# Chronic arguing...



## DeeLG (Feb 21, 2011)

So my husband and I have been together for 12 years. We started dating when we were really young. We just tied the knot a year and half ago. (yes we waited THAT long  )
At the same time we've undergone a lot of changes. We moved back home after living across the country for 2 years, I got a new job and we just purchased our very first house. 
It's been a stressful time, but we generally like to think of ourselves as a good team. We're both driven, disciplined, etc. But when it comes to our relationship we still clash. Everyday we argue about something. It can be something trivial like dinner plans to bigger things like financial expenses. Either way I feel like it's slow chipping away at both of us. At times I get these feelings of resentment and they get my stomach in knots.
It's not healthy and it's to the point where we argue in front of other people. 
Still, we talk about future plans and one day starting a family. But honestly I can't see how that can happen anytime soon as I feel like are arguing would only get worse once a baby comes. Besides intimacy is a whole other situation. We're only in our early 30s and despite being newlyweds there's a huge lack intimacy. I get depressed when I think about how I imagined this point in our lives to be full of love making and excitement considering all that we've been through over the years to what we've been able to achieve together now. But no. It's not like that. People joke about how "we're next" and anyday we'll announce that we'll be having a baby. Oh...if they only knew. 
Sometimes I wonder if perhaps we missed the train. Meaning, maybe we waited to long to get married. There's not that level of excitement. Is it supposed to be this way? I'm not the kind of person to give up on anything...especially my marriage. I fear if we don't get a handle on are arguing and are lack of intimacy things will only get worse. Anyone with some advice to impart would be truly appreciated. 
Thank you!


----------



## student4life (Feb 14, 2011)

I feel like my husband and I are similar in some ways to you and yours. We've lived apart for a couple of years while I completed my masters (in different countries actually) and now we finally moved together and we thought things would be great now that we"re together but that's not the reality at all. We've been arguing non stop yet we still talk about future plans as well, especially kids. 

What I found out recently is that there is some fundamental reason why you are fighting about every little and big thing. With us it's that we were both unhappy and the pace of the lifestyle where we moved to isn't meshing with either one of us and it was really effecting how we live our day to day life. We've now decided to move some where that better suits the type of life style we BOTH want to live. 

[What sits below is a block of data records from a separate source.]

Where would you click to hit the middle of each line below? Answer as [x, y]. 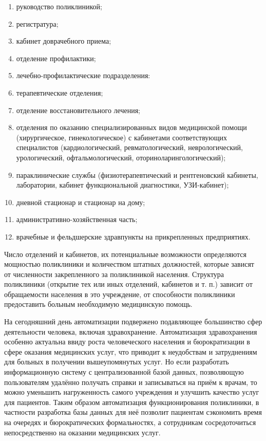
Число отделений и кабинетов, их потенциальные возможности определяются [125, 254]
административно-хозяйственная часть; [77, 219]
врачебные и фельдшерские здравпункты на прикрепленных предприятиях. [133, 236]
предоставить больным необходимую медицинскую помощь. [98, 304]
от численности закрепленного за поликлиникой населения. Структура [114, 274]
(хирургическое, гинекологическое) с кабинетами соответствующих [121, 137]
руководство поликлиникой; [59, 6]
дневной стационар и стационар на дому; [81, 202]

So I'm not sure what your fundamental issues but there has to be something that is driving the current fights. You both have to be honest with yourselves and see what is really stopping you from being happy, truly happy. 

As for the intimacy issues they tend to go away once you figure out what is making you unhappy. With women we have an emotional connection with being intimate and when we are unhappy or disconnected there is a good chance that we're not having sex with anyone. 

Good luck on your soul searching.


----------



## LonelyNLost (Dec 11, 2010)

Have you tried counseling? If he's open, that's a great place to start. You need to learn how to truly communicate, that's why everything turns into an argument. There are fundamental needs not being met, and that turns into lack of intimacy and tension. I wish someone had referred me to two books when I got married...His Needs, Her Needs and The 5 Love Languages. Not that it's helped US communicate, but it's made me realize the necessity of it.


----------